§ WHAT YOU WILL DO: Starting at the line with "quarantacinque opere dell’artista", retype every remaining line of the records exactly. Do not include pictures.

(Extracted records)
════════════════════

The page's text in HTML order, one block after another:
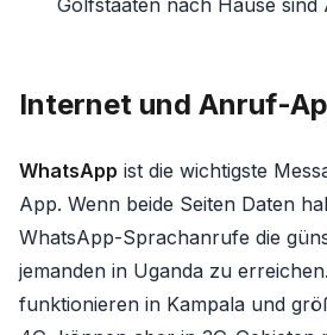
Internet und Anruf-
WhatsApp ist die wichtigste
App. Wenn beide Seiten Daten
WhatsApp-Sprachanrufe die
jemanden in Uganda zu
funktionieren in Kampala und
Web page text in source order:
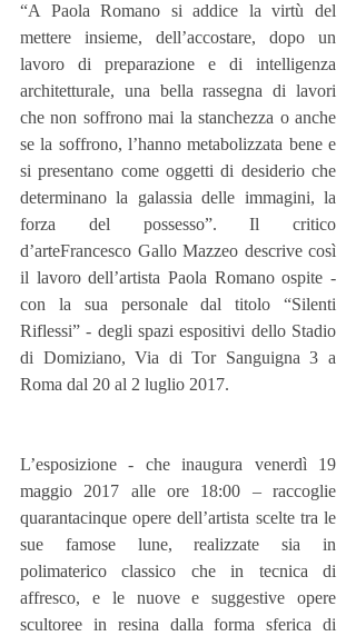
“A Paola Romano si addice la virtù del
mettere insieme, dell’accostare, dopo un
lavoro di preparazione e di intelligenza
architetturale, una bella rassegna di lavori
che non soffrono mai la stanchezza o anche
se la soffrono, l’hanno metabolizzata bene e
si presentano come oggetti di desiderio che
determinano la galassia delle immagini, la
forza del possesso”. Il critico
d’arteFrancesco Gallo Mazzeo descrive così
il lavoro dell’artista Paola Romano ospite -
con la sua personale dal titolo “Silenti
Riflessi” - degli spazi espositivi dello Stadio
di Domiziano, Via di Tor Sanguigna 3 a
Roma dal 20 al 2 luglio 2017.
L’esposizione - che inaugura venerdì 19
maggio 2017 alle ore 18:00 – raccoglie
quarantacinque opere dell’artista scelte tra le
sue famose lune, realizzate sia in
polimaterico classico che in tecnica di
affresco, e le nuove e suggestive opere
scultoree in resina dalla forma sferica di
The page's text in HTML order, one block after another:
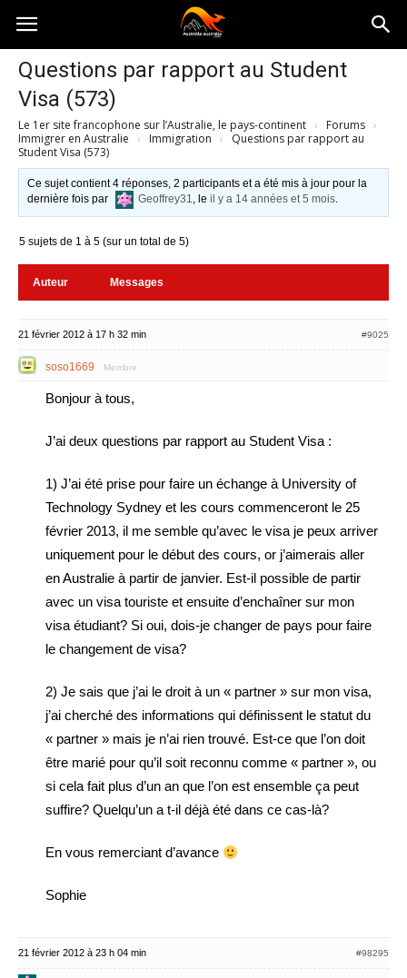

════════════════════

§ SOLUTION TO THIS EXERCISE:
quarantacinque opere dell’artista scelte tra le
sue famose lune, realizzate sia in
polimaterico classico che in tecnica di
affresco, e le nuove e suggestive opere
scultoree in resina dalla forma sferica di
The page's text in HTML order, one block after another:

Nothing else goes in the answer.